● AIM OF THE EXERCISE:
Among the lines below, which ones contain the word "statements"? Copy every such line.

━━━━━━━━━━━━━━━━

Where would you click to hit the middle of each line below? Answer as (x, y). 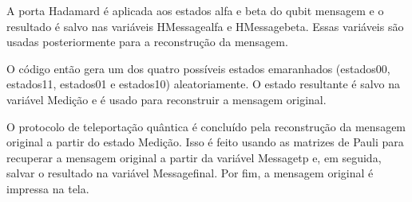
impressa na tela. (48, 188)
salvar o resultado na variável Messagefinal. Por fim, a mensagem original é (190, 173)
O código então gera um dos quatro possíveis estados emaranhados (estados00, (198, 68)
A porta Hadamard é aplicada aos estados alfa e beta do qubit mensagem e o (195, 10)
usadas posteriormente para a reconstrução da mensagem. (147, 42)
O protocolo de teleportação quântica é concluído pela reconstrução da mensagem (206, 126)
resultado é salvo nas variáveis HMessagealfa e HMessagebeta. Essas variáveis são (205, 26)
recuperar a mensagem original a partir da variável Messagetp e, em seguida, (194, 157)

━━━━━━━━━━━━━━━━

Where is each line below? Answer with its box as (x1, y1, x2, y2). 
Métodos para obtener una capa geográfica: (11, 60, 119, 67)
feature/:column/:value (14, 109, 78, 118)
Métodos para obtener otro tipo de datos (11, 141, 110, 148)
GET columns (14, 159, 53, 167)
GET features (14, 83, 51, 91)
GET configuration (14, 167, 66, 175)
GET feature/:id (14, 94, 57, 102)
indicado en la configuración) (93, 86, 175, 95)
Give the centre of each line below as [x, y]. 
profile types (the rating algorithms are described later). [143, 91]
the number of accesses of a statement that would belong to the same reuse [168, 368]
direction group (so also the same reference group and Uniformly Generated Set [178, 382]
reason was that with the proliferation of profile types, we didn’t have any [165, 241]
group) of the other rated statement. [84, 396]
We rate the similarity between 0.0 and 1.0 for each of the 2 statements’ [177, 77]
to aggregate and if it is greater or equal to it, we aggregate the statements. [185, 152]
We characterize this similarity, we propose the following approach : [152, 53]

━━━━━━━━━━━━━━━━

● SOLUTION TO THE EXERCISE:
We rate the similarity between 0.0 and 1.0 for each of the 2 statements’ [177, 77]
to aggregate and if it is greater or equal to it, we aggregate the statements. [185, 152]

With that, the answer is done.